RECORDS FOR THIS TASK:
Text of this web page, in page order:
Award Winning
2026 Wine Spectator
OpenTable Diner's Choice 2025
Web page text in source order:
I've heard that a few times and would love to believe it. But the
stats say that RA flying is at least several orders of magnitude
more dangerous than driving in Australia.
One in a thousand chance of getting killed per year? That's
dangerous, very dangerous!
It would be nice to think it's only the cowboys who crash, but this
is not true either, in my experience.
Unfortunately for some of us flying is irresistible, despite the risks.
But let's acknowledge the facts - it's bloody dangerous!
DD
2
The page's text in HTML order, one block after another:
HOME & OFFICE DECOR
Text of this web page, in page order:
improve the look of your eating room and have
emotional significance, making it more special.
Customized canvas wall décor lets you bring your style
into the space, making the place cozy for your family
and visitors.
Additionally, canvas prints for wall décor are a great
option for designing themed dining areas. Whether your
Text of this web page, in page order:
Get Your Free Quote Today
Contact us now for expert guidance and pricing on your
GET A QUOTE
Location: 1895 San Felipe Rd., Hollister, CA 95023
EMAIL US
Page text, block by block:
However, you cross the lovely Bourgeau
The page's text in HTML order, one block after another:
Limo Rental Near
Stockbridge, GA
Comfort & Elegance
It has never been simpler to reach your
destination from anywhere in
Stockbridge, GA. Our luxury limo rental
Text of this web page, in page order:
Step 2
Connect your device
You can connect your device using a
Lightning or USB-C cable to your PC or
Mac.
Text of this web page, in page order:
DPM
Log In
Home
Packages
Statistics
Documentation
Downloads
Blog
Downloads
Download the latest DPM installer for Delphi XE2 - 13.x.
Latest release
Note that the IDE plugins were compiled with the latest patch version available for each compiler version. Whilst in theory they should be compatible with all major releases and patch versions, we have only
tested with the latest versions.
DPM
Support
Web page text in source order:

EXERCISE: All of the data above is to be given again, word for word.

RESULT:
Text of this web page, in page order:
Award Winning
2026 Wine Spectator
OpenTable Diner's Choice 2025
Web page text in source order:
I've heard that a few times and would love to believe it. But the
stats say that RA flying is at least several orders of magnitude
more dangerous than driving in Australia.
One in a thousand chance of getting killed per year? That's
dangerous, very dangerous!
It would be nice to think it's only the cowboys who crash, but this
is not true either, in my experience.
Unfortunately for some of us flying is irresistible, despite the risks.
But let's acknowledge the facts - it's bloody dangerous!
DD
2
The page's text in HTML order, one block after another:
HOME & OFFICE DECOR
Text of this web page, in page order:
improve the look of your eating room and have
emotional significance, making it more special.
Customized canvas wall décor lets you bring your style
into the space, making the place cozy for your family
and visitors.
Additionally, canvas prints for wall décor are a great
option for designing themed dining areas. Whether your
Text of this web page, in page order:
Get Your Free Quote Today
Contact us now for expert guidance and pricing on your
GET A QUOTE
Location: 1895 San Felipe Rd., Hollister, CA 95023
EMAIL US
Page text, block by block:
However, you cross the lovely Bourgeau
The page's text in HTML order, one block after another:
Limo Rental Near
Stockbridge, GA
Comfort & Elegance
It has never been simpler to reach your
destination from anywhere in
Stockbridge, GA. Our luxury limo rental
Text of this web page, in page order:
Step 2
Connect your device
You can connect your device using a
Lightning or USB-C cable to your PC or
Mac.
Text of this web page, in page order:
DPM
Log In
Home
Packages
Statistics
Documentation
Downloads
Blog
Downloads
Download the latest DPM installer for Delphi XE2 - 13.x.
Latest release
Note that the IDE plugins were compiled with the latest patch version available for each compiler version. Whilst in theory they should be compatible with all major releases and patch versions, we have only
tested with the latest versions.
DPM
Support
Web page text in source order:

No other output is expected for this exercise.